David Siegel is worried, very worried as a matter of fact. The co-founder of Two Sigma, the $35 billion hedge fund said at the Milken Institute Global Conference that he's "very worried" that machines could soon replace a large amount of the workforce.

"Most people in the bulk of the job market are not involved in super-high-value jobs. They are doing routine work and tasks and it's precisely these tasks that computers are going to be better at doing" Siegel said.

A perfect example of this is on display in many Mcdonald's restaurants now as a result of some states raising the minimum wage. You now will find touch screens to place your order and pay instead of dealing with a person.

Of course, Mr. Siegel knows a bit about how powerful a role computers could play in the economy, as his New York based firm is regarded as one of the most sophisticated firms that use technology in order help it make money (i.e. high frequency trading).
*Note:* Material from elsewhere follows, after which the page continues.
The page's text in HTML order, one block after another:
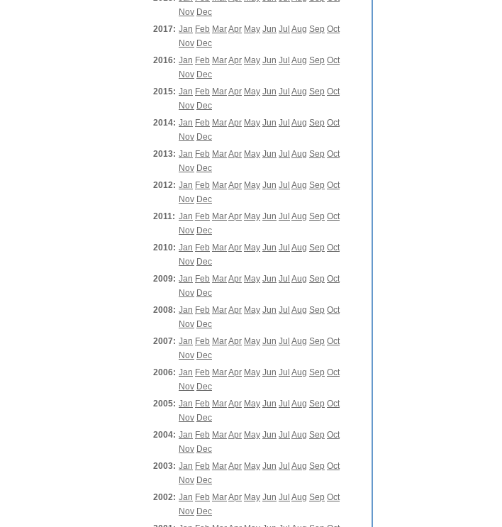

A few other people chimed in on the matter as well. Steve Cohen, of SAC fame, agreed that artificial intelligence is "coming but not here yet", and it will be "a while" before technology displaces humans. David Harding, founder of $30 billion London based Winton Capital commented that artificial intelligence "won't completely change the whole field. It won't replace distressed-credit arbitrage or something like that."

While AI may not replace distressed credit arbitrage right away, one look at the floor of the NYSE during trading hours indicates that it may not be far off.